In addition, I assist in moving the patient along the continuum of care while in the hospital setting, which assists in discharging the patient in a timely manner. For example, if one of my patients is not able go home because he/she was not able to be scheduled for a diagnostic on time, I intervene and find a solution to the problem. Another example, if I have a patient who needs an ISO room when one is not available, I work with the inpatient team to move or transfer patients in order to prevent a delay in admission.

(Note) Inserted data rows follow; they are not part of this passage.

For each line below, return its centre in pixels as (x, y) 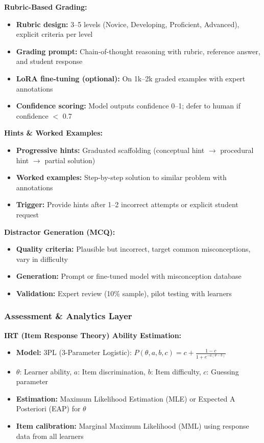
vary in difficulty (42, 259)
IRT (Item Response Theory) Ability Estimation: (93, 335)
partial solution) (70, 160)
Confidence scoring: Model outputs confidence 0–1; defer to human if (128, 106)
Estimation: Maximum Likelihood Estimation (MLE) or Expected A (126, 398)
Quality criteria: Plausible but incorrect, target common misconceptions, (133, 249)
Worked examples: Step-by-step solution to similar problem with (121, 177)
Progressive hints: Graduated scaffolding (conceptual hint (110, 150)
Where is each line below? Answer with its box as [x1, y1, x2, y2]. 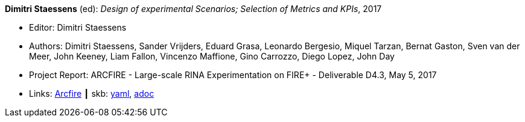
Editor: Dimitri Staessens [29, 22, 127, 32]
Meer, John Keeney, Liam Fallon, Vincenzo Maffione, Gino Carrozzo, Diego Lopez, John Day [29, 51, 395, 61]
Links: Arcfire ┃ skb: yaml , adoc [29, 88, 154, 99]
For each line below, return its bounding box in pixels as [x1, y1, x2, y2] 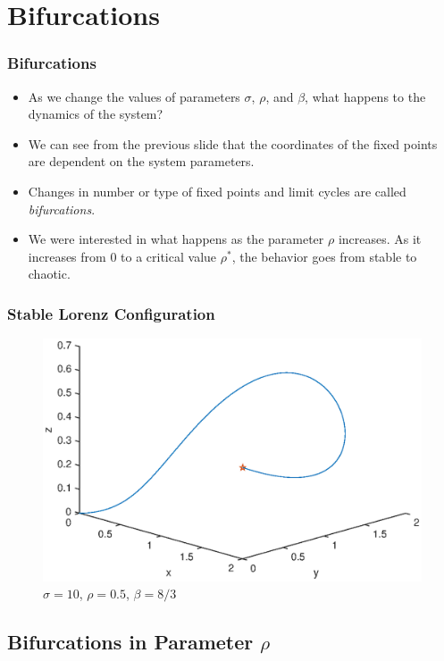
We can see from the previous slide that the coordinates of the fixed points [28, 134, 438, 153]
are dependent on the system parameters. [28, 152, 255, 171]
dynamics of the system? [28, 105, 163, 123]
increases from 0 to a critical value [28, 247, 217, 265]
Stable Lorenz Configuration [7, 302, 215, 324]
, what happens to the [305, 87, 426, 105]
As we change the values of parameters [28, 87, 240, 105]
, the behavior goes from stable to [231, 247, 417, 265]
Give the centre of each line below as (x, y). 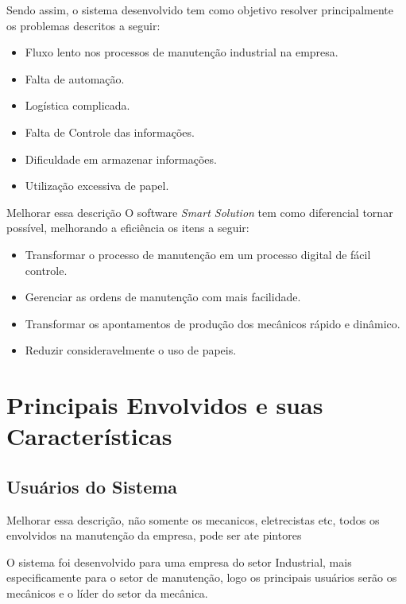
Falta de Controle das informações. (110, 132)
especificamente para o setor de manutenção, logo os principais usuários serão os (202, 577)
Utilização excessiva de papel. (97, 186)
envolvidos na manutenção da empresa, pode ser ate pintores (154, 535)
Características (89, 436)
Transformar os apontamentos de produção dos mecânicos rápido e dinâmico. (213, 323)
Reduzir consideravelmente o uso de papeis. (131, 350)
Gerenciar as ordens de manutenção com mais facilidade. (163, 297)

As a Nurse Case Manager in the hospital setting, I find that most people (to include most Nurses), do not understand the job of a Case Manager. Most do not understand that a hospital Case Manager is more than a Nurse who sit in an office (I don't have an office), charts or read charts all shift, and who only pops his/her head out of the office once-in-a-blue-moon to perform Social Work (I am not a Social Worker, thus I do not perform Social Work).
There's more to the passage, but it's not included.